Food inflation has been chronically high even as core inflation has progressively decreased. In November 2023, the CMIE's core CPI index (which excludes food, fuel and lighting, and fuel used for cars) dropped to 4.2% from 4.5% in the previous month. stays the same and evolves. Headline inflation increased from 4.9 percent in November 2022 to 5.6 percent in October 2023 due to higher food costs.


The RBI anticipates that this fiscal year's GDP will expand by 7% since economic activity is still high. Moreover, it is doubtful that the amount of government borrowing would decrease in 2025 given the goal of a 5.9% GDP budget deficit for 2023–2024.


Over the 26 years I have been following the markets, there has never been a year when government borrowing fell.
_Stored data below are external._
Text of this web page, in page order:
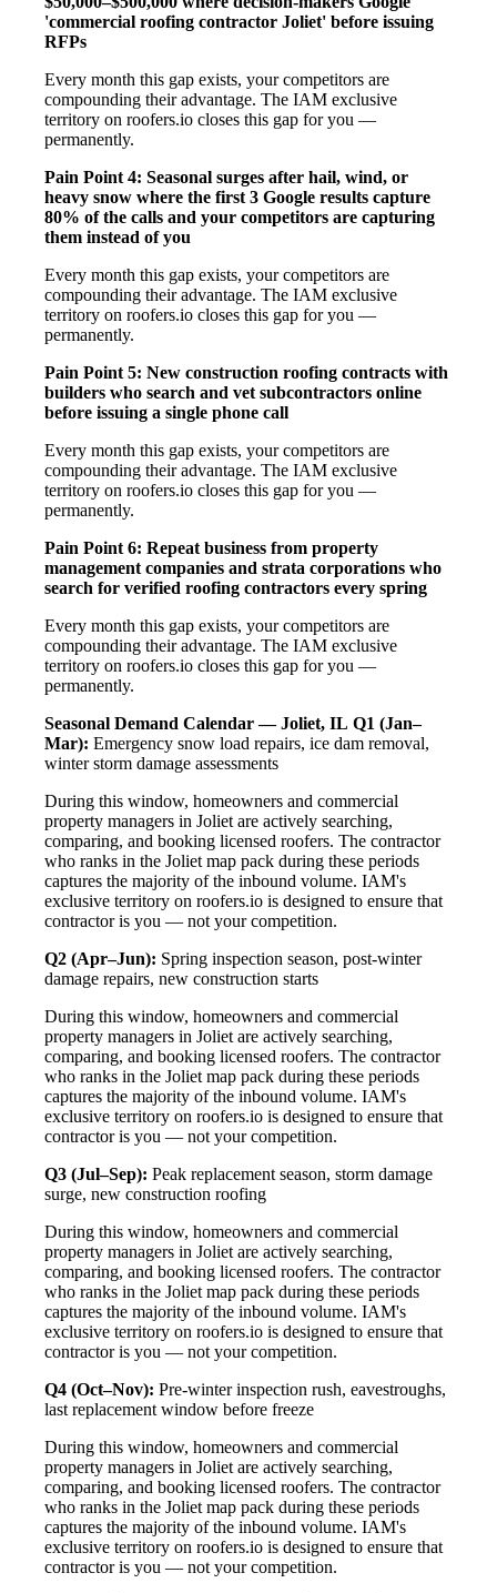
'commercial roofing contractor Joliet' before issuing
RFPs
Every month this gap exists, your competitors are
compounding their advantage. The IAM exclusive
territory on roofers.io closes this gap for you —
permanently.
Pain Point 4: Seasonal surges after hail, wind, or
heavy snow where the first 3 Google results capture
80% of the calls and your competitors are capturing
them instead of you
Every month this gap exists, your competitors are
compounding their advantage. The IAM exclusive
territory on roofers.io closes this gap for you —
permanently.
Pain Point 5: New construction roofing contracts with
builders who search and vet subcontractors online
before issuing a single phone call
Every month this gap exists, your competitors are
compounding their advantage. The IAM exclusive
territory on roofers.io closes this gap for you —
permanently.
Pain Point 6: Repeat business from property
management companies and strata corporations who
search for verified roofing contractors every spring
Every month this gap exists, your competitors are
compounding their advantage. The IAM exclusive
territory on roofers.io closes this gap for you —
permanently.
Seasonal Demand Calendar — Joliet, IL Q1 (Jan–
Mar): Emergency snow load repairs, ice dam removal,
winter storm damage assessments
During this window, homeowners and commercial
property managers in Joliet are actively searching,
comparing, and booking licensed roofers. The contractor
who ranks in the Joliet map pack during these periods
captures the majority of the inbound volume. IAM's
exclusive territory on roofers.io is designed to ensure that
contractor is you — not your competition.
Q2 (Apr–Jun): Spring inspection season, post-winter
damage repairs, new construction starts
During this window, homeowners and commercial
property managers in Joliet are actively searching,
comparing, and booking licensed roofers. The contractor
who ranks in the Joliet map pack during these periods
captures the majority of the inbound volume. IAM's
exclusive territory on roofers.io is designed to ensure that
contractor is you — not your competition.
Q3 (Jul–Sep): Peak replacement season, storm damage
surge, new construction roofing
During this window, homeowners and commercial
property managers in Joliet are actively searching,
comparing, and booking licensed roofers. The contractor
who ranks in the Joliet map pack during these periods
captures the majority of the inbound volume. IAM's
exclusive territory on roofers.io is designed to ensure that
contractor is you — not your competition.
Q4 (Oct–Nov): Pre-winter inspection rush, eavestroughs,
last replacement window before freeze
During this window, homeowners and commercial
property managers in Joliet are actively searching,
comparing, and booking licensed roofers. The contractor
who ranks in the Joliet map pack during these periods
captures the majority of the inbound volume. IAM's
exclusive territory on roofers.io is designed to ensure that
contractor is you — not your competition.
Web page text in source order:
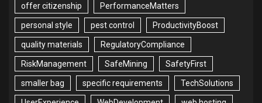
offer citizenship PerformanceMatters
personal style pest control ProductivityBoost
quality materials RegulatoryCompliance
RiskManagement SafeMining SafetyFirst
smaller bag specific requirements TechSolutions
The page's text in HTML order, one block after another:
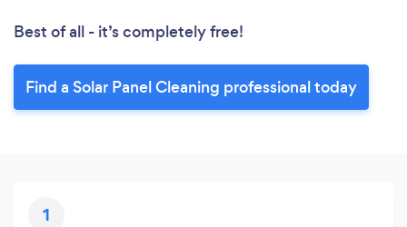
Best of all - it’s completely free!
Find a Solar Panel Cleaning professional today
1
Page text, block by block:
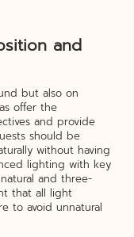
and
but also on
offer the
and provide
should be
without having
lighting with key
and three-
that all light
to avoid unnatural
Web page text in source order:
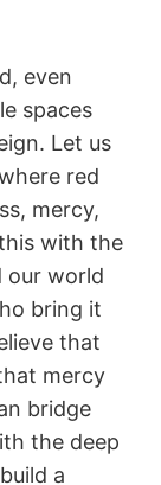
even
spaces
Let us
red
mercy,
with the
our world
bring it
that
mercy
bridge
the deep
a
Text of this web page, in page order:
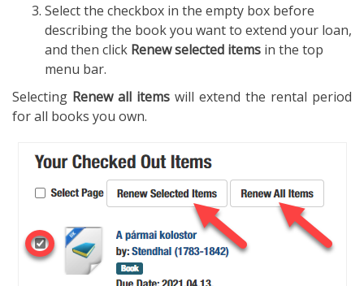
Select the checkbox in the empty box before
describing the book you want to extend your loan,
and then click Renew selected items in the top
menu bar.
Selecting Renew all items will extend the rental period
for all books you own.
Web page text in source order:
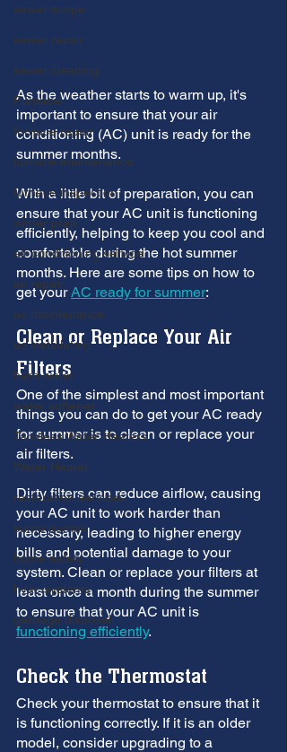
sewer scope
sewer repair
sewer cleaning
Furnace
furnace repair
furnace maintenance
furnace inspection
winter prep
air conditioning service
ac repair
ac maintenance
ac installation
hard water
water softener
Tankless Water Heaters
Water Heater
restoration services
sump pumps
home safety
hvac systems
garbage disposal
As the weather starts to warm up, it's
important to ensure that your air
conditioning (AC) unit is ready for the
summer months.
With a little bit of preparation, you can
ensure that your AC unit is functioning
efficiently, helping to keep you cool and
comfortable during the hot summer
months. Here are some tips on how to
get your AC ready for summer:
Clean or Replace Your Air
Filters
One of the simplest and most important
things you can do to get your AC ready
for summer is to clean or replace your
air filters.
Dirty filters can reduce airflow, causing
your AC unit to work harder than
necessary, leading to higher energy
bills and potential damage to your
system. Clean or replace your filters at
least once a month during the summer
to ensure that your AC unit is
functioning efficiently.
Check the Thermostat
Check your thermostat to ensure that it
is functioning correctly. If it is an older
model, consider upgrading to a
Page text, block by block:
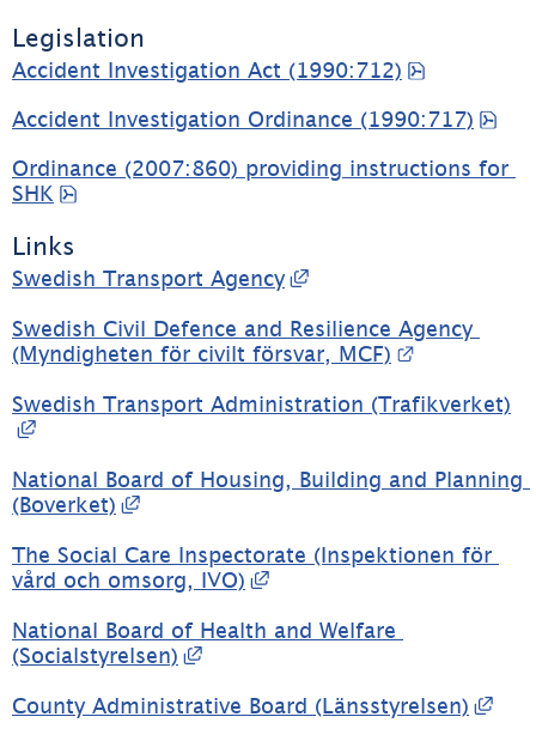
Legislation
Accident Investigation Act (1990:712)
pdf,
Accident Investigation Ordinance (1990:717)
Ordinance (2007:860) providing instructions for
SHK
pdf, 12.5 kB, opens in new window.
Links
Swedish Transport Agency External link, opens
Swedish Civil Defence and Resilience Agency
(Myndigheten för civilt försvar, MCF)
External
Swedish Transport Administration (Trafikverket)
External link, opens in new window.
National Board of Housing, Building and Planning
(Boverket)
External link, opens in new window.
The Social Care Inspectorate (Inspektionen för
vård och omsorg, IVO)
External link, opens in
National Board of Health and Welfare
(Socialstyrelsen)
External link, opens in new
County Administrative Board (Länsstyrelsen)

Furthermore, even while capital spending in the private sector is rising, growth will still be fueled by government spending.


It is anticipated that the country's participation in the Bloomberg Global Aggregate Bond Index and other indexes would result in increased foreign inflows after it was included to the JPMorgan GBI-EM index. However, nothing is currently planned. On the flip side, in the early going, the GBI-EM index's reputational risk will limit the danger of volatility and outflows from India.


Furthermore, it will take some time to reorder or reduce the weighting since India was recently added to the index. This is because India is predicted to expand at a possibly faster pace than other emerging market countries as well as the global average. It would be difficult to lower the number of Indian bonds in the index under such circumstances. Although incremental inflows would be less due to concerns about a recession in the West, lump sum inflows will still occur.


Today's benchmark interest rates are in the neutral range, and house loan rates are also rather low at around 8.5%. Over the last ten years, the 10-year G-Sec's average yield has similarly been around 7.20 percent.


Because only the pension and insurance industries will be interested in purchasing the bonds, I predict that the 10-year G-Sec yield will stay steady in 2024, ranging from 7.20 to 7.30 percent. financial Banks won't invest in more SLRs since the system is seeing robust loan demand (if not selling new stock). Due to the slowdown in loan flows into mutual funds after the tax reform, there won't be any active participants.


Liquidity is anticipated to be limited in a high-growth economy, meaning that there won't be enough cash on hand to hold further G-Secs and that financing would be expensive.


The market will still be impacted by the supply of bonds, although there will probably be occasional windows of relief, like there was in 2023. However, timing the market is tricky. For foreign inflows, stocks will continue to be the favored asset class.